SortMyLawSchool | Header Banner
SortMyLawSchool | Header Banner


NEERJA SARAPH VS JAYANT V. SARAPH 1994 SCC (6) 461

NEERJA SARAPH VS JAYANT V. SARAPH 1994 SCC (6) 461

 

FACTS

  • The appellant, Neeraja Saraph, an educated woman with a job as a teacher, married Jayant V. Saraph, a computer hardware doctor employed in the USA. They married in August 1989, and Jayant returned to the USA shortly after. Despite initial correspondence encouraging her to join him in the USA, Jayant's interest waned, and by June 1990, he sought an annulment of the marriage in a USA court.
  • The appellant's father-in-law, expressing regret but no offer of compensation, acknowledged his son's decision.
  • The appellant filed a suit for damages against her husband and father-in-law, claiming ruination of her life.

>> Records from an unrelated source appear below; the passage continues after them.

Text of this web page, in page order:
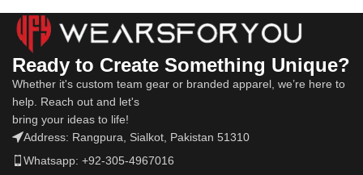
Ready to Create Something Unique?
Whether it's custom team gear or branded apparel, we’re here to
help. Reach out and let's
bring your ideas to life!
Address: Rangpura, Sialkot, Pakistan 51310
Whatsapp: +92-305-4967016
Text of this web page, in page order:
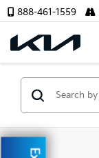
888-461-1559
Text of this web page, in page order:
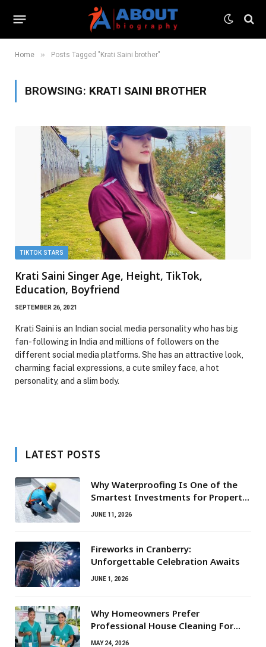
Home » Posts Tagged "Krati Saini brother"
BROWSING: KRATI SAINI BROTHER
TIKTOK STARS
Krati Saini Singer Age, Height, TikTok,
Education, Boyfriend
SEPTEMBER 26, 2021
Krati Saini is an Indian social media personality who has big
fan-following in India and millions of followers on the
different social media platforms. She has an attractive look,
charming facial expressions, a cute smiley face, a hot
personality, and a slim body.
LATEST POSTS
Why Waterproofing Is One of the
Smartest Investments for Property
Owners
JUNE 11, 2026
Fireworks in Cranberry:
Unforgettable Celebration Awaits
JUNE 1, 2026
Why Homeowners Prefer
Professional House Cleaning For
Routine Maintenance Needs
MAY 24, 2026

The suit was decreed ex-parte in her favor for Rs. 22 lakhs.
  • The respondents appealed, and the High Court stayed the decree, requiring a deposit of Rs. 1,00,000, of which the appellant could withdraw 50%.
  • Present appeal is against the HC orders.

 

 

ISSUE

  • How can the rights and interests of women deserted by non-resident Indians (NRIs) with annulment decrees obtained from foreign courts be protected?

 

RULE

  • The court suggested that the Union of India consider legislation to safeguard women's interests in marriages with NRIs, including:
    • Annulment of marriages between NRIs and Indian women in India by foreign courts should be prohibited.
    • Provisions for adequate alimony from the husband's property in India and abroad.
    • Making Indian court decrees executable in foreign courts through reciprocal agreements.

 

 HELD

  • The court noted the exploitation of women, particularly middle-class women who marry NRIs expecting a better future, only to be deserted.
  • Interim Relief: The High Court's order was modified, directing the deposit of Rs. 3,00,000 (including the Rs. 1,00,000 previously ordered) with provisions for the appellant to withdraw Rs. 1,00,000 and receive monthly interest from the remaining Rs. 2,00,000.
  • The Court proposed legislation similar to the UK's Foreign Judgments (Reciprocal Enforcement) Act 1933 to facilitate the enforcement of judgments and resolutions in cross-border matrimonial disputes.
  • The appeals were disposed of with the modification of the High Court's order regarding the deposit and withdrawal of funds. The court did not express any opinion on the merits of the case but highlighted the need for legislative measures to protect women in similar situations.

 

 

COMMENTARY

  • In Veena Kalia v Jatinder Nath Kalia,the issue was whether non-contest by the wife of a divorce petition filed by the husband in a foreign court, would imply that she had conceded to the jurisdiction of the foreign court. The husband obtained an ex parte divorce decree under section 13 of the Hindu Marriage Act, 1955, from a court in Nova Scotia (Canada) on the ground of irretrievable breakdown of the marriage.
  • Subsequently, the wife filed for divorce in India, on the ground of adultery, cruelty and desertion; she also claimed maintenance under the provisions of the Hindu Adoptions and Maintenance Act, 1956, for herself and her daughters, as also for their marriage expenses.
  • The trial court dismissed her petition on the ground that since she had accepted the judgment of the foreign court dissolving her marriage, the bar of res judicata under section 11 of the Code of Civil Procedure, 1908 would apply, and further, that her petition was mala fide attempt to harass the husband, and was nothing but misuse of the court process.
  • Hence, the wife’s appeal. It was argued that simply because she did not contest the husband’s divorce application in Canada does not imply that she had conceded to that court’s jurisdiction; she further contended that divorce was obtained by him on a ground which is not even available under the Hindu Marriage Act, 1955, viz, irretrievable breakdown of marriage; besides, he was neither domiciled, nor habitually or permanently resided within the jurisdiction of that foreign court, and hence, the decree granted by the Supreme Court of Nova Scotia was a nullity.
  • The court referred to some cases decided by the Supreme Court on the point, and held that rules of natural justice were violated, as the foreign court did not care to check-up whether the wife had enough means and necessary documents to travel, and defend her case in Canada. Consequently, a decree in her favour and maintenance and marriage expenses for the daughters, were allowed.